A healthy shipbuilding industry shouldn’t be waiting for government work to survive it should be able to win work commercially as well.
The real issue is the UK no longer supports that kind of mixed shipbuilding model.
No other country supports that type of shipbuilding model. Naval Group isn’t going to start building ferries at Lorient when they finish with the last FDI. Fincantieri won’t start building OSVs at Riva Trigoso if their order book were to run out.
Why would any commercial company buy a vessel from a shipyard that’s never built a ferry/OSV?
Ridiculous and totally avoidable, as per the NSS we should have a fully funded committed shipbuilding plan that refreshes the fleet every 25 yrs. this equates to 1 submarine every 18 months on a proposed fleet of 17 (5 SSBN + 12 SSN), 1 complex warship (25), 1 OPV/small vessels (25), 0.5 large vessel / RFA (12) + 8 unmanned systems (all types) per annum (100)
This is hardly fantasy fleets stuff, its the minimum realistic volume of manned assets for an island nation with a proper regional blue water navy (79 + 2 carriers = 81)
Reversing the manpower cuts is going to be a challenge, but this is over 25 yrs so time to do it.
The total lack of a clear committed plan is part of the problem with defence, HMT just don’t get defence inflation & the MOD don’t get project management
This situation is totally avoidable
It’s all very well building these and more but we also need a Government that can get Onboard and give defence some serious direction for the future. Not just ships but people to crew them.
It’s staggeringly obvious that we have way too few of either.
And sort out the RFA pay ffs.
Two Tides, tied up at Portland again today, Portland must be raking it in.
(fun trip was had on “Trump” the 1200 earlier, the Jurassic coast Is a bikers dream… apart from the Scamera Vans.)
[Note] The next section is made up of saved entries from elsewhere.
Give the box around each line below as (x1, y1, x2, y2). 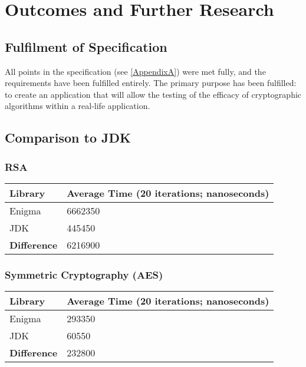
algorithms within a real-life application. (5, 100, 150, 112)
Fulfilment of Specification (5, 37, 167, 55)
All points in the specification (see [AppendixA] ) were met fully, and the (5, 65, 266, 77)
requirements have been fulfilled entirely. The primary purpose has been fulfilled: (5, 77, 297, 89)
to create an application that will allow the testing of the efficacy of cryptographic (5, 88, 302, 100)
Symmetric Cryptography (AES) (5, 267, 163, 282)
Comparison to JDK (5, 128, 131, 147)
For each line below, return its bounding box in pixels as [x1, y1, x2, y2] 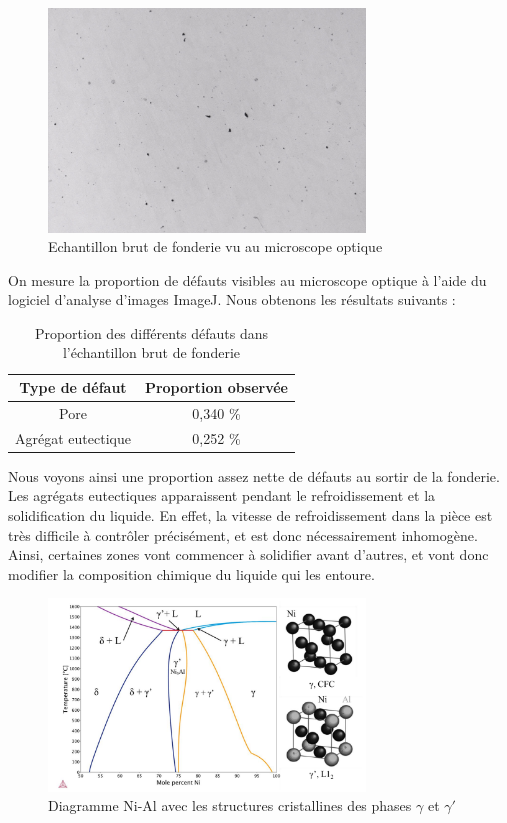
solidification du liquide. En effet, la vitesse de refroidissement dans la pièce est [8, 505, 493, 526]
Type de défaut [19, 377, 127, 398]
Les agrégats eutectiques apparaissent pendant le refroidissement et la [8, 485, 436, 506]
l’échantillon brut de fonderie [62, 342, 240, 363]
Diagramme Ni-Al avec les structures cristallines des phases [48, 795, 412, 816]
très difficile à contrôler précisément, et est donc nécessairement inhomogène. [8, 524, 478, 545]
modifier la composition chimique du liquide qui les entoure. [8, 563, 375, 584]
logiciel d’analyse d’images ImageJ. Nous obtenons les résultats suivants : [8, 289, 456, 310]
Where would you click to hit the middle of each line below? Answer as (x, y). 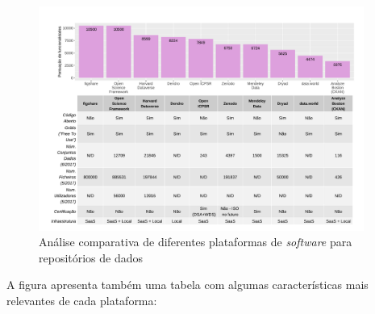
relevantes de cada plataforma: (82, 301)
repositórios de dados (91, 257)
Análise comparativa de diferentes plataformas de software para (196, 242)
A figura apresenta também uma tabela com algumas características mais (187, 285)
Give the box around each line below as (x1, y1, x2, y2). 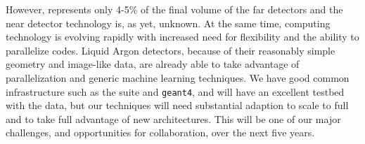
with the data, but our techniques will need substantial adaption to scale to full (6, 98, 349, 113)
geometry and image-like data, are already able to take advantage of (6, 57, 300, 71)
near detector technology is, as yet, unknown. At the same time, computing (6, 15, 331, 30)
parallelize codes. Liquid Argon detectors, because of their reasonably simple (6, 43, 335, 57)
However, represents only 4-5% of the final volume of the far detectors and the (6, 2, 343, 16)
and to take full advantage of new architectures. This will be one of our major (6, 111, 341, 126)
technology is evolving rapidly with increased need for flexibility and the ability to (6, 29, 359, 44)
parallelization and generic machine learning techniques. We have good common (6, 70, 350, 85)
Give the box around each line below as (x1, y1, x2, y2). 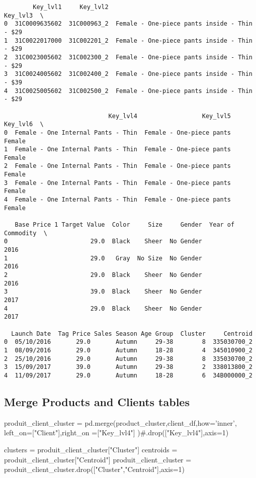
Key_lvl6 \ (4, 121, 44, 128)
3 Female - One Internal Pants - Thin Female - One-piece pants (4, 179, 231, 186)
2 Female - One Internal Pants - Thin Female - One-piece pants (4, 162, 231, 170)
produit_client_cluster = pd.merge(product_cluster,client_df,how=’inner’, (4, 417, 237, 428)
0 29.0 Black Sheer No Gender (4, 238, 202, 245)
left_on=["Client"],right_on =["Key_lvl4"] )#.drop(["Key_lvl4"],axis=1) (4, 427, 229, 438)
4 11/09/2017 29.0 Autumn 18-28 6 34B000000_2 (4, 371, 252, 379)
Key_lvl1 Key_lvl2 (33, 4, 109, 11)
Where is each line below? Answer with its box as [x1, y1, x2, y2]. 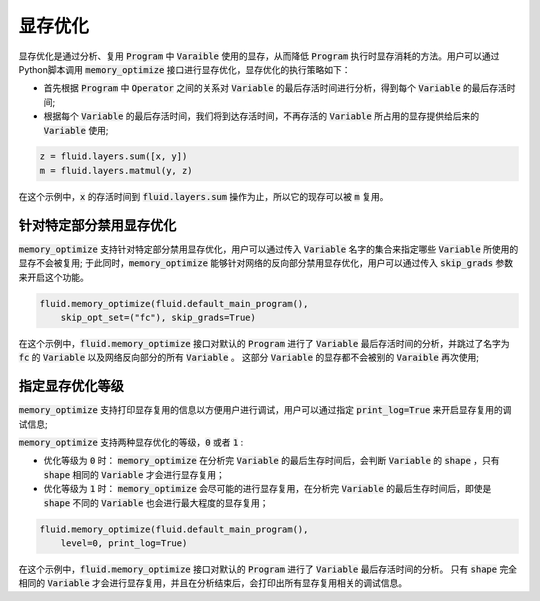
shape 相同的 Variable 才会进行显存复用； [43, 468, 225, 480]
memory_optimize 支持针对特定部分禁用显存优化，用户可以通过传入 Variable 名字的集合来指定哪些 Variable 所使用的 [18, 243, 519, 255]
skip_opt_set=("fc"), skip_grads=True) [60, 311, 257, 323]
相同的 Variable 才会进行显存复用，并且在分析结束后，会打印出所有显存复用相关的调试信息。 [18, 577, 408, 589]
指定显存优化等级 [18, 378, 124, 395]
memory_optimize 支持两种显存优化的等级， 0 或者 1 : [18, 436, 244, 448]
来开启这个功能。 [18, 271, 89, 283]
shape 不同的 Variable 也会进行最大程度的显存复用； [43, 496, 269, 509]
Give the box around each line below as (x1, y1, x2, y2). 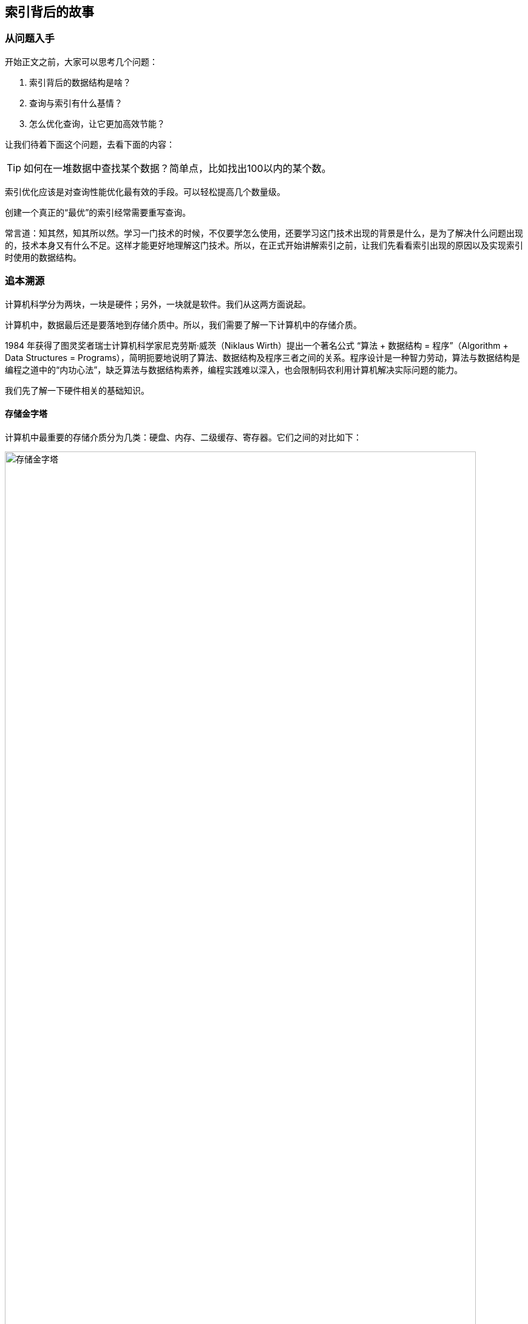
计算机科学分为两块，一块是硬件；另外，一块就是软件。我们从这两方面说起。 (5, 298, 311, 309)
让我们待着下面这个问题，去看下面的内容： (5, 139, 175, 149)
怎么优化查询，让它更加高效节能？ (29, 118, 165, 129)
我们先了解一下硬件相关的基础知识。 (5, 385, 149, 396)
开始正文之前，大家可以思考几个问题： (5, 56, 158, 67)
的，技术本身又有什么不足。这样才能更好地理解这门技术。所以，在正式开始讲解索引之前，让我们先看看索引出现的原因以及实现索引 (5, 239, 523, 250)
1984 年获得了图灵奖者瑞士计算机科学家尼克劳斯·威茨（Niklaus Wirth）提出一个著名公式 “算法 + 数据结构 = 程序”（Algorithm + (5, 340, 509, 351)
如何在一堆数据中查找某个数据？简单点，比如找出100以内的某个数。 (24, 162, 331, 174)

Time the uk orders another 5, we don’t have the warships now to escort the carriers, never mind other work the navy needs to carry out
European defense (uk included) is in a coma. Soon it will be the funeral.
How do you figure that? Defence spending is going up across the continent, hardware and consumable procurement is expanding across pretty much everything.
You wouldn’t think it would be difficult for a government to prioritise something as important as Defence of the Realm over something so trivial as breakfast clubs but here we are. I refuse to take anyone in the Labour Party seriously until threy grow up and start doing the essential work of running a state.